What to produce: In your answer, set down the records below exactly as they stand, omitting pictures.

[Data records]
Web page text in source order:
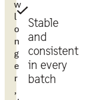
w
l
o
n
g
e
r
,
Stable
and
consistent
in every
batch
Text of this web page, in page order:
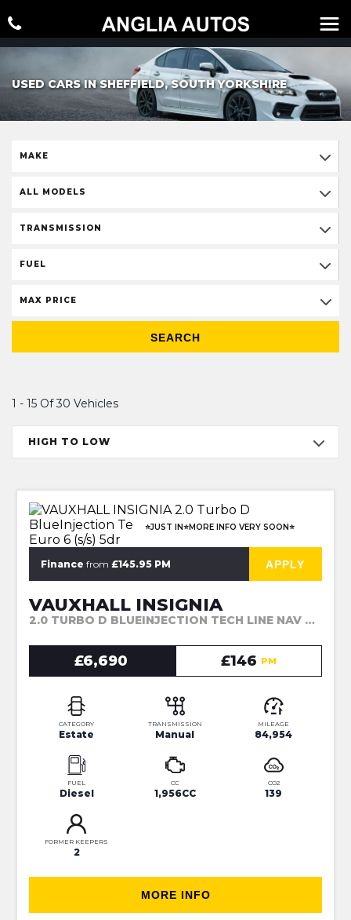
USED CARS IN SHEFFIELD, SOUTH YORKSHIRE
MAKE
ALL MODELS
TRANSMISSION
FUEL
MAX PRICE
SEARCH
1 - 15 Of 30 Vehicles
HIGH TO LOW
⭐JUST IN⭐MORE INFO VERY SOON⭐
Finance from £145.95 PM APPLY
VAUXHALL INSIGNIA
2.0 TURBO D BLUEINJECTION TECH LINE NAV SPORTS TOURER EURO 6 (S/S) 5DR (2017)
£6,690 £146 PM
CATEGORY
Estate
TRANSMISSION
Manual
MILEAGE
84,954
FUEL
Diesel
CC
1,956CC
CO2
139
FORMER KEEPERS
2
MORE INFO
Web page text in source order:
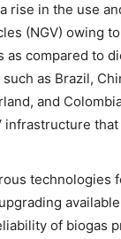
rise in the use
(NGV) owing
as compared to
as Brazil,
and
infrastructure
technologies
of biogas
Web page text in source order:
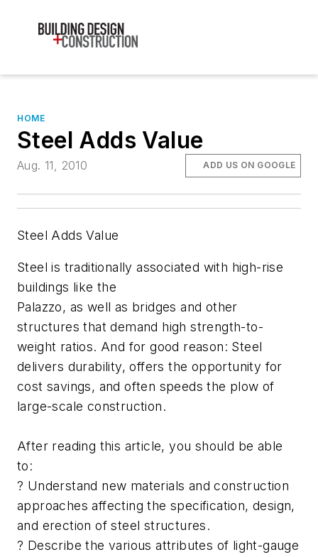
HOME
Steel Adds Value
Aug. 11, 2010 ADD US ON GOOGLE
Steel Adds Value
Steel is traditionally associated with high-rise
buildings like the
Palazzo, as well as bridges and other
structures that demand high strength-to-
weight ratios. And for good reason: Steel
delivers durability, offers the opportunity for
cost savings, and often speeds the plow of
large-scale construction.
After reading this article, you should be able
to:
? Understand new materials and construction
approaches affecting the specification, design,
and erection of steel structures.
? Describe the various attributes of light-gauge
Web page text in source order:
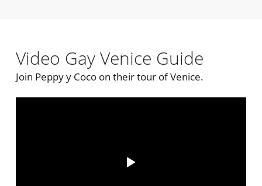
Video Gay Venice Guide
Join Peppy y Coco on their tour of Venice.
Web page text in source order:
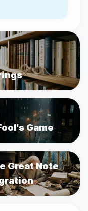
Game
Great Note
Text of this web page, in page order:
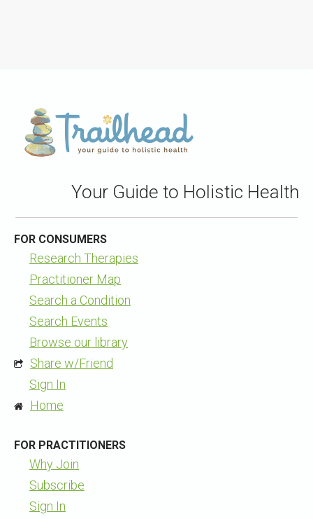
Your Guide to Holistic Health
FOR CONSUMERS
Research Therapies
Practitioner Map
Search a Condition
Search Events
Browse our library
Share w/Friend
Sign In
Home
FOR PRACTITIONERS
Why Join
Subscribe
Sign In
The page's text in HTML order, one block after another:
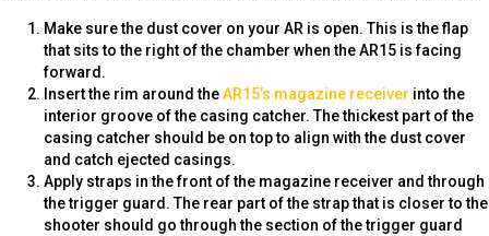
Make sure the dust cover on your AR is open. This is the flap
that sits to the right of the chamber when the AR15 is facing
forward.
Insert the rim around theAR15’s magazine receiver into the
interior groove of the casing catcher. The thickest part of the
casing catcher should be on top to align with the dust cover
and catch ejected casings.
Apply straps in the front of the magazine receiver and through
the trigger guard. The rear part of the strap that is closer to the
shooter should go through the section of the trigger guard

Response box:
Web page text in source order:
w
l
o
n
g
e
r
,
Stable
and
consistent
in every
batch
Text of this web page, in page order:
USED CARS IN SHEFFIELD, SOUTH YORKSHIRE
MAKE
ALL MODELS
TRANSMISSION
FUEL
MAX PRICE
SEARCH
1 - 15 Of 30 Vehicles
HIGH TO LOW
⭐JUST IN⭐MORE INFO VERY SOON⭐
Finance from £145.95 PM APPLY
VAUXHALL INSIGNIA
2.0 TURBO D BLUEINJECTION TECH LINE NAV SPORTS TOURER EURO 6 (S/S) 5DR (2017)
£6,690 £146 PM
CATEGORY
Estate
TRANSMISSION
Manual
MILEAGE
84,954
FUEL
Diesel
CC
1,956CC
CO2
139
FORMER KEEPERS
2
MORE INFO
Web page text in source order:
rise in the use
(NGV) owing
as compared to
as Brazil,
and
infrastructure
technologies
of biogas
Web page text in source order:
HOME
Steel Adds Value
Aug. 11, 2010 ADD US ON GOOGLE
Steel Adds Value
Steel is traditionally associated with high-rise
buildings like the
Palazzo, as well as bridges and other
structures that demand high strength-to-
weight ratios. And for good reason: Steel
delivers durability, offers the opportunity for
cost savings, and often speeds the plow of
large-scale construction.
After reading this article, you should be able
to:
? Understand new materials and construction
approaches affecting the specification, design,
and erection of steel structures.
? Describe the various attributes of light-gauge
Web page text in source order:
Video Gay Venice Guide
Join Peppy y Coco on their tour of Venice.
Web page text in source order:
Game
Great Note
Text of this web page, in page order:
Your Guide to Holistic Health
FOR CONSUMERS
Research Therapies
Practitioner Map
Search a Condition
Search Events
Browse our library
Share w/Friend
Sign In
Home
FOR PRACTITIONERS
Why Join
Subscribe
Sign In
The page's text in HTML order, one block after another:
Make sure the dust cover on your AR is open. This is the flap
that sits to the right of the chamber when the AR15 is facing
forward.
Insert the rim around theAR15’s magazine receiver into the
interior groove of the casing catcher. The thickest part of the
casing catcher should be on top to align with the dust cover
and catch ejected casings.
Apply straps in the front of the magazine receiver and through
the trigger guard. The rear part of the strap that is closer to the
shooter should go through the section of the trigger guard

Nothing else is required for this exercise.